俺の質問に目を丸くした鳴上の顔を眺めつつ、思う。うん、たとえこれが鳴上からの接近だったとしても、たぶん嫌じゃない。警戒心みたいなものも、きっと起こらない。
漠然と、そう思った。べつに、しっかりとした裏付けがあるわけじゃない。もしかしたら俺がそうだといいなと思ってるだけなのかもしれない。

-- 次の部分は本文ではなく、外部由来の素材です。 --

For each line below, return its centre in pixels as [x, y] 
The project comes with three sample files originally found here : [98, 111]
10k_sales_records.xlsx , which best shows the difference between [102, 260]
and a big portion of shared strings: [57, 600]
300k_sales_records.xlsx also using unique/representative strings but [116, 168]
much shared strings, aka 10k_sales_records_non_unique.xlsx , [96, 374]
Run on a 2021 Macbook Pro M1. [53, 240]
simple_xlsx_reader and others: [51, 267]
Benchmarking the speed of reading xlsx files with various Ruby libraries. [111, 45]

驚くと本気で猫みたいになる鳴上のアーモンド型の目は、本当にいろんな感情を映す。ここまで近づけば、さらによくわかる。
その色素の薄い瞳に、ちょっとだけ違う色が浮かんだ。気のせいじゃなければこれは、なにか鳴上的にこれだってことを思いついたときのものだ。

「秘密」

そして、その判断は間違っていなかった。
ただ、俺的には面白いどころか、それはねえよってオチだったけど。そんなんあり?

「えっ、なんで!? 俺には知られたくないとかどういうオチ!? 俺、べつに誕生日だからって嫌がらせするよーな真似しねーぞ!?」
「そんな心配、してない」
「ならなんで教えてくんねーの!?」
「だって、俺も知らなかったし」
「え?」

思いがけないことを言われて、つい目を瞬かせた。すぐ目の前に見える鳴上の目に浮かんでいるのは、先ほどと変わらないちょっとだけ楽しそうな色だ。

「だから、誕生日過ぎたら教える、かも」
「かも、かよ。そこは確約しろよ。じゃなきゃ、今教えろよ」
「過ぎたらな」

楽しげにそんなことを言いながら、鳴上がたこ焼きガムの箱をつついている。たぶん食べてみたいんだなと推測して、箱を開けて中からひとつガムを取り出してやった。
……茶色い。というか、ガムに見えない。

「ほら、やるよ。毒味してくれ」
「わかった」

真顔で丸っこい茶色の物体を受け取った鳴上が、それをおもむろに口の中へと放り込む。
次の瞬間、わかりやすく顔が歪んだ。やっぱりか。
サボりまくってる鳴上の表情筋を無理矢理働かせるとは、このたこ焼きガムのヤツ、あなどれない。

「どんな味?」
「……ソース味」
「美味い?」
「マズイ」
「ですよね」

とりあえず、いくら貰ったものとはいえこれを完食するのは難しそうだと、そんな結論に達した。